DATA EXCERPTS »

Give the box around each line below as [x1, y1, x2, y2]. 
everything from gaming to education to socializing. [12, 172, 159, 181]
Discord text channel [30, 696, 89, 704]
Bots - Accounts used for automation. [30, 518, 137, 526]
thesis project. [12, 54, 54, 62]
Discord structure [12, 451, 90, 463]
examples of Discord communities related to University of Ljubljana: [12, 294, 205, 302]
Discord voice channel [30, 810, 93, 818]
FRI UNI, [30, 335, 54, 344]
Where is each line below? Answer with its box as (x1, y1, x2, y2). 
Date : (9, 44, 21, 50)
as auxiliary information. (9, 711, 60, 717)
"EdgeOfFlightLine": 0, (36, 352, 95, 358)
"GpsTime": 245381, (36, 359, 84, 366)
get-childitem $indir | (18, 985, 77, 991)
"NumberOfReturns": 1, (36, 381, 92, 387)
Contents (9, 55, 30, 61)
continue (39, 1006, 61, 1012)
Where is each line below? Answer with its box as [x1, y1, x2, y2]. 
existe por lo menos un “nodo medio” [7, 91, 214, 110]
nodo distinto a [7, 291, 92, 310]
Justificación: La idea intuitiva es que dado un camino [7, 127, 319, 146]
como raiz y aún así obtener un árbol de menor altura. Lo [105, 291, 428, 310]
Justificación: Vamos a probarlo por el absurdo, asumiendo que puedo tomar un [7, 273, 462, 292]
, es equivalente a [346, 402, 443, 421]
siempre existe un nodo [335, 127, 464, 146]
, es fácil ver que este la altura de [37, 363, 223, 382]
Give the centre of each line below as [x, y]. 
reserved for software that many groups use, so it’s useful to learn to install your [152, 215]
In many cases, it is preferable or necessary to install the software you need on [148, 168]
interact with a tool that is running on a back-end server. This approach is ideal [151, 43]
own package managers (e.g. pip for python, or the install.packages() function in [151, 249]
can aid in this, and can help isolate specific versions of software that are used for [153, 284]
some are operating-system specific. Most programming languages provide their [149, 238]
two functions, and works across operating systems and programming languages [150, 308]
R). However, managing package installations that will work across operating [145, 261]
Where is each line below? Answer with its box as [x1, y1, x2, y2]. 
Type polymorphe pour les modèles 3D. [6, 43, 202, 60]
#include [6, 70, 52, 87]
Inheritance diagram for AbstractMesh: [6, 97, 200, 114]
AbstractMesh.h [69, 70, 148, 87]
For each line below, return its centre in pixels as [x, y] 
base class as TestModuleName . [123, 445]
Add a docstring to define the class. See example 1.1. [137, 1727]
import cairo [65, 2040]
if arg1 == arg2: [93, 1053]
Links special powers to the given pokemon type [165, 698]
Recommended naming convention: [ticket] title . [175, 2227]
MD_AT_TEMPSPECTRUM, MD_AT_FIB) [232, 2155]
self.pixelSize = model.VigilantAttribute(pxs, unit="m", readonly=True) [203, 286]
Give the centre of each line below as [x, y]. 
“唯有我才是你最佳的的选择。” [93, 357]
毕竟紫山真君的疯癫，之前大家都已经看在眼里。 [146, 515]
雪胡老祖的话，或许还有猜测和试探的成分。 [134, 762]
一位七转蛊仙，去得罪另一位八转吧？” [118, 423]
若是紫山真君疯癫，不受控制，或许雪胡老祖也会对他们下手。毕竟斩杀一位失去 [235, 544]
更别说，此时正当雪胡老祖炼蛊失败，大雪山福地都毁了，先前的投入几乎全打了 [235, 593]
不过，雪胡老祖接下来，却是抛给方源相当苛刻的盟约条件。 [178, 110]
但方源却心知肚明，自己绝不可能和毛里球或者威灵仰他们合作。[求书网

TASK GOAL »
Reproduce word for word the material above, beginning with the line that contains "thesis project. [12, 54, 54, 62]" and ending with the line that contains "get-childitem $indir | (18, 985, 77, 991)".

RESULT BELOW »
thesis project. [12, 54, 54, 62]
Discord structure [12, 451, 90, 463]
examples of Discord communities related to University of Ljubljana: [12, 294, 205, 302]
Discord voice channel [30, 810, 93, 818]
FRI UNI, [30, 335, 54, 344]
Where is each line below? Answer with its box as (x1, y1, x2, y2). 
Date : (9, 44, 21, 50)
as auxiliary information. (9, 711, 60, 717)
"EdgeOfFlightLine": 0, (36, 352, 95, 358)
"GpsTime": 245381, (36, 359, 84, 366)
get-childitem $indir | (18, 985, 77, 991)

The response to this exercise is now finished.